Cyberbullying adalah perundungan yang dilakukan melalui teknologi digital seperti sosial media dan layanan chatting yang menggunakan ponsel. Perilaku cyberbullying itu berulang dengan tujuan untuk menakuti, membuat marah, dan mempermalukan korban.
Menurut Ziadatul Hikmiah, Dosen Psikologi Universitas Brawijaya, perundungan siber ini ternyata memiliki beragam jenis. “Pertama, trolling yakni sengaja berkomentar untuk memicu amarah. Kedua, doxing atau menyebarkan informasi pribadi orang lain di media. Ketiga, exclusion atau pengucilan, dalam hal ini korban tidak dilibatkan dalam lingkungan pergaulan,” katanya dalam Webinar Gerakan Nasional Literasi Digital 2021 di wilayah Kabupaten Tuban, Jawa Timur, Jumat (9/7/72021).

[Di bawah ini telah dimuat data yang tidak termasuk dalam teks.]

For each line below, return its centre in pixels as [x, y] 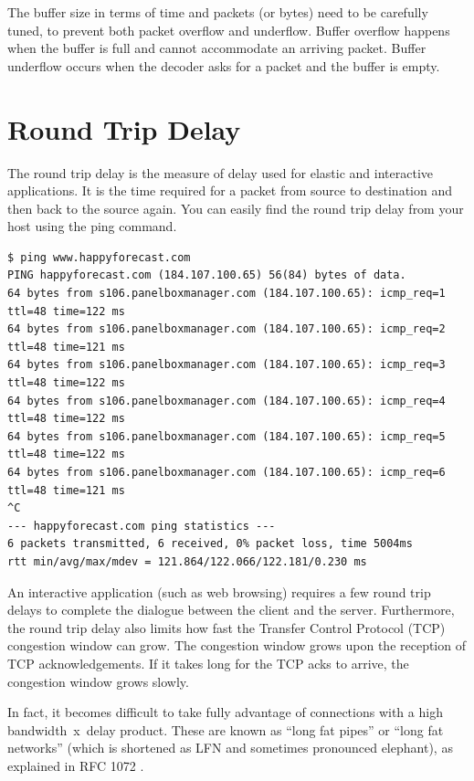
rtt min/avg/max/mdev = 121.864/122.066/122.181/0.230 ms [187, 561]
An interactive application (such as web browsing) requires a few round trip [219, 591]
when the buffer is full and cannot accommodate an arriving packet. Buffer [217, 48]
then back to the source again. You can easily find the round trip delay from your [236, 208]
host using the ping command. [92, 226]
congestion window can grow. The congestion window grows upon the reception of [237, 645]
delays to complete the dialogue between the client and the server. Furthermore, [231, 610]
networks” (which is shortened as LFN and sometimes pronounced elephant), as [230, 748]
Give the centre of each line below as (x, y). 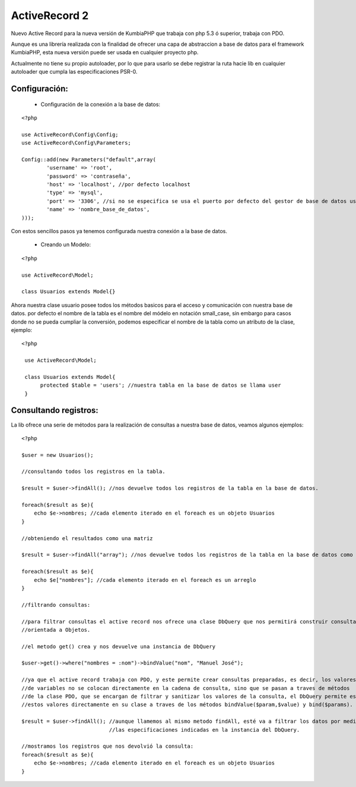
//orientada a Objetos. (56, 630)
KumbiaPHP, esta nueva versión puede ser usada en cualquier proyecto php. (105, 52)
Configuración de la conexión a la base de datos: (100, 104)
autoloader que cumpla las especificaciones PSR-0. (74, 72)
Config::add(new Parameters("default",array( (89, 159)
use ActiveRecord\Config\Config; (70, 134)
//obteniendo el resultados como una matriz (88, 538)
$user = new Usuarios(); (58, 455)
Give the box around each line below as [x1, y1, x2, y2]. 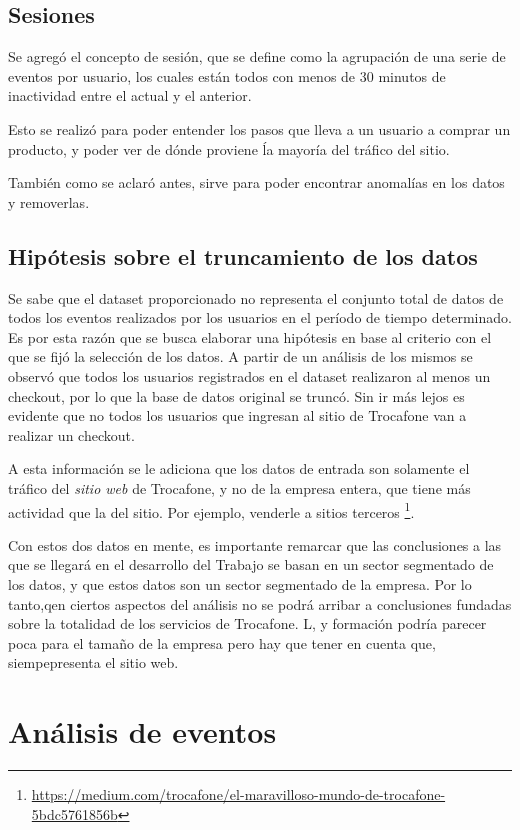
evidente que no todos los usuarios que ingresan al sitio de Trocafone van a [8, 405, 467, 426]
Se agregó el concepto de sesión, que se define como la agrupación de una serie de [8, 46, 506, 67]
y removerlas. [8, 191, 90, 212]
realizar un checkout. [8, 424, 135, 445]
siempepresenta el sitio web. [8, 652, 179, 673]
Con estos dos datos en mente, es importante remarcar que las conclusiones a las [8, 534, 502, 555]
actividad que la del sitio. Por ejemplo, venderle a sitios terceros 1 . [8, 498, 415, 522]
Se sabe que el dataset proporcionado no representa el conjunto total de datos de [8, 287, 504, 308]
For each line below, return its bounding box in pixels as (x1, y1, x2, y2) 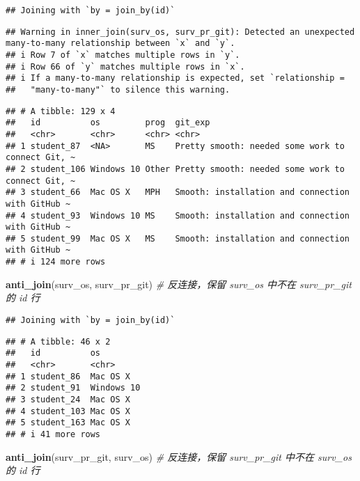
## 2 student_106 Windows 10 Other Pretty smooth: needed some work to (6, 164, 345, 174)
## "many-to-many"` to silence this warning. (6, 84, 230, 95)
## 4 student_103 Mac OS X (6, 406, 130, 416)
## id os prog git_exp (6, 118, 210, 128)
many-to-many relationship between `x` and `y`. (6, 38, 235, 49)
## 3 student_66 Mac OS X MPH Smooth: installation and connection (6, 187, 350, 198)
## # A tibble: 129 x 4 (6, 106, 116, 116)
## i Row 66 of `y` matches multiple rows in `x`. (6, 61, 245, 72)

Selain itu, lanjut dia, ragam keempat yaitu harassment, gangguan secara terus menerus yang bersifat mengancam dan merugikan. Kelima, cyber stalking yakni penguntitan secara online, kebanyakan disertai dengan ancaman. Keenam, impersonating atau menirukan seseorang untuk merusak nama baik.
“Cyberbullying banyak terjadi di Instagram. Karena, dilihat dari fiturnya Instagram itukan mengunggah foto yang menampakkan visual. Jadi, mudah sekali orang untuk mengomentarinya,” tuturnya. Target cyberbullying, lanjut Ziadatul, yang paling banyak adalah mengenai penampilan seseorang. Selain penampilan ada juga akademik, ras, orientasi seksual, agama, dan status finansial.
Ziadatul mengatakan, ternyata kita pun bisa menjadi pelaku atau korban dari cyberbullying. “Melihat bullying bukan hanya dari satu sisi melainkan dua sisi. Sengaja atau tidak sengaja kita bisa menjadi seorang pelaku bullying.”
Alasan banyak pelaku melakukan bullying terhadap korban yakni, iri atau insecure dengan diri sendiri, menutupi kelemahan diri dengan melampiaskan kepada orang lain, dan ketidaktahuan yang menyebabkan kebencian. “Tidak suka pada orang asing merupakan salah satu human nature, kita cenderung berkumpul dengan orang-orang yang sama dengan kita. Sebaliknya, kita cendering menghindari orang yang terlihat berbeda dengan kita.”
Ziadatul mengingatkan, untuk menghindari diri menjadi seorang pembuli, maka sebagai pengguna internet harus selalu ingat adanya jejak digital. Jika ditemukan jejak digital tindak perundungan maka akan merusak reputasi. “Menggunakan empati kita terhadap orang lain agar tidak mem-bully sesama.”
Efek bullying pada korban, kata Ziadatul, akan menimbulkan depresi, kecemasan, minder, bahkan hingga bunuh diri. Agar tidak di-bully, kita memerlukan tindakan preventif yang dapat dilakukan dengan cara menciptakan lingkungan online yang positif, membatasi audiens atau followers pada media sosial, dan jangan menggunggah data pribadi ke media sosial.
Jika terjadi cyberbullying, lanjut dia, hal yang dapat dilakukan adalah mengidentifikasi perilaku dan pelaku bullying, membicarkan dengan yang bisa dipercaya (orangtua, guru, atau sahabat), mereport di media sosial bahkan jika mengancam keselamatan dapat dilaporkan ke pihak berwajib, dan mencari dukungan dan perlindungan dari orang lain.
Gerakan Nasional Literasi Digital 2021 – untuk Indonesia #MakinCakapDigital merupakan rangkaian panjang kegiatan webinar di seluruh penjuru Indonesia. Kegiatan ini menargetkan 10 juta orang terliterasi digital pada tahun 2021, dan tercapai 50 juta orang terliterasi digital pada 2024.
Kegiatan ini merupakan bagian dari program literasi digital di 34 provinsi dan 514 kabupaten dengan empat pilar utama, yaitu Budaya Bermedia Digital (Digital Culture), Aman Bermedia (Digital Safety), Etis Bermedia Digital (Digital Ethics), dan Cakap Bermedia Digital (Digital Skills).